• _Prompt_
Select, from the data, each line where "expect" occurs.

[Items from a data source]
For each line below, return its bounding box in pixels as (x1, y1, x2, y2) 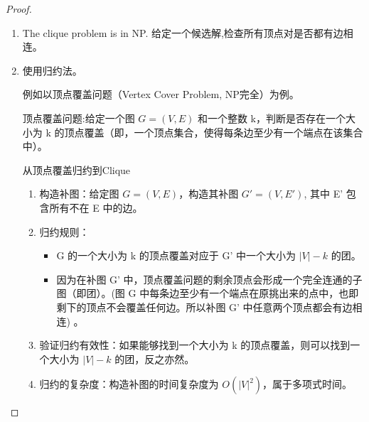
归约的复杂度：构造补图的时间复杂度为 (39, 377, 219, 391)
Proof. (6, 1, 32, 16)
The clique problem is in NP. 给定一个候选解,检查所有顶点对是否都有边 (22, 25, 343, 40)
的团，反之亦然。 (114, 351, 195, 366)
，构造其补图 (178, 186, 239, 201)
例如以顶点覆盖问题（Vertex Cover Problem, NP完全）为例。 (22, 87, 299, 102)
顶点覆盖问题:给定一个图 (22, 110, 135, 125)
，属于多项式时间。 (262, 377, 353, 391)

==

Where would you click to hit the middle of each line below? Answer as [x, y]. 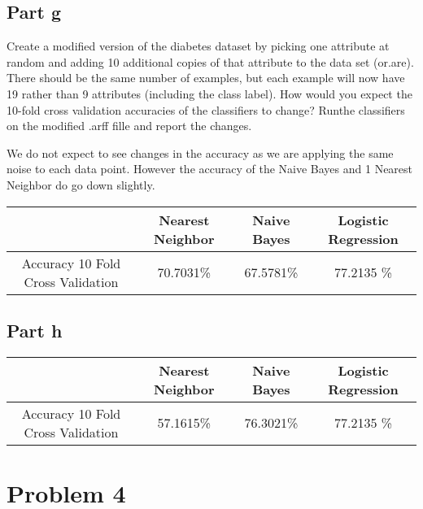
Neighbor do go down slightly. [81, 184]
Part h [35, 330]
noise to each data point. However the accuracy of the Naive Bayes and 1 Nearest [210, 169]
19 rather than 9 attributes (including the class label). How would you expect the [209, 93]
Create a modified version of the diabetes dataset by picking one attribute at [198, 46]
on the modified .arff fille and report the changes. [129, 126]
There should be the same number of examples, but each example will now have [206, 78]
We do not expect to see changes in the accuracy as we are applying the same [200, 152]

• _Completed exercise_
19 rather than 9 attributes (including the class label). How would you expect the [209, 93]
We do not expect to see changes in the accuracy as we are applying the same [200, 152]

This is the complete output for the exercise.